[Saved entries]

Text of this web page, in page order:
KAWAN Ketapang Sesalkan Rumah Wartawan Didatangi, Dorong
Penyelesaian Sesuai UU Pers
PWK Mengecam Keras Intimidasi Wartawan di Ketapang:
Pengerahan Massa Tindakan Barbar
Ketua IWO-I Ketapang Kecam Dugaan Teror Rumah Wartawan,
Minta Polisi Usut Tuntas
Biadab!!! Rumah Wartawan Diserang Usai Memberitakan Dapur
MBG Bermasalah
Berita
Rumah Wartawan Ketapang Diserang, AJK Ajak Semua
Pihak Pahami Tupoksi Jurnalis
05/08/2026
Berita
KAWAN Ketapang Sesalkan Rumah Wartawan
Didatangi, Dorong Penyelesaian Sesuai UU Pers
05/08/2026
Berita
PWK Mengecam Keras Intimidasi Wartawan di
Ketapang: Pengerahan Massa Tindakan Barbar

* * *

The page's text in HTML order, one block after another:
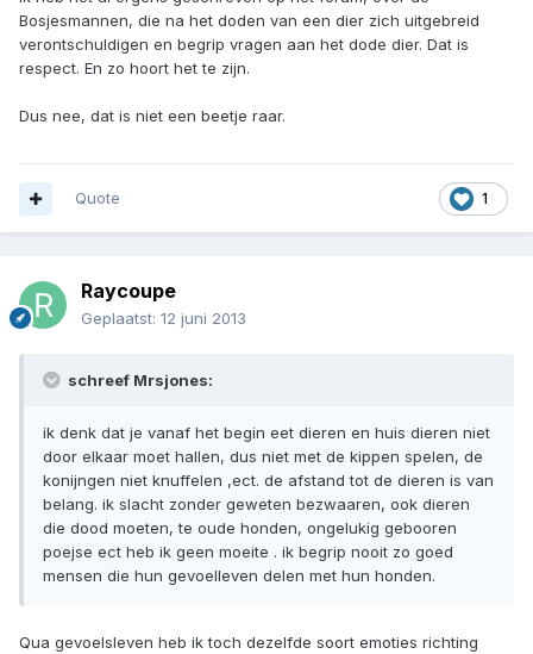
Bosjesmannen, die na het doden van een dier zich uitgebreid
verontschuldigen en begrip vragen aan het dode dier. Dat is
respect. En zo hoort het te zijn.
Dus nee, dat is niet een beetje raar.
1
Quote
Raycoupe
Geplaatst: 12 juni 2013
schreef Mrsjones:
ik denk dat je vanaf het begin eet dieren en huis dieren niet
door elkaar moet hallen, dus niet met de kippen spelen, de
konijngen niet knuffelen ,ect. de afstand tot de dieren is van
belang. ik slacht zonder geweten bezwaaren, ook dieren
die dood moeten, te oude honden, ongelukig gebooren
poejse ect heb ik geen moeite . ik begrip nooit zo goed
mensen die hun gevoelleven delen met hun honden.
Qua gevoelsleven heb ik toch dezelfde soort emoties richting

TRY IT >> The lines above from the one containing "Text of this" through the one containing "Ketapang: Pengerahan Massa Tindakan Barbar" are to be set down exactly, and no others.

RESPONSE BOX >>
Text of this web page, in page order:
KAWAN Ketapang Sesalkan Rumah Wartawan Didatangi, Dorong
Penyelesaian Sesuai UU Pers
PWK Mengecam Keras Intimidasi Wartawan di Ketapang:
Pengerahan Massa Tindakan Barbar
Ketua IWO-I Ketapang Kecam Dugaan Teror Rumah Wartawan,
Minta Polisi Usut Tuntas
Biadab!!! Rumah Wartawan Diserang Usai Memberitakan Dapur
MBG Bermasalah
Berita
Rumah Wartawan Ketapang Diserang, AJK Ajak Semua
Pihak Pahami Tupoksi Jurnalis
05/08/2026
Berita
KAWAN Ketapang Sesalkan Rumah Wartawan
Didatangi, Dorong Penyelesaian Sesuai UU Pers
05/08/2026
Berita
PWK Mengecam Keras Intimidasi Wartawan di
Ketapang: Pengerahan Massa Tindakan Barbar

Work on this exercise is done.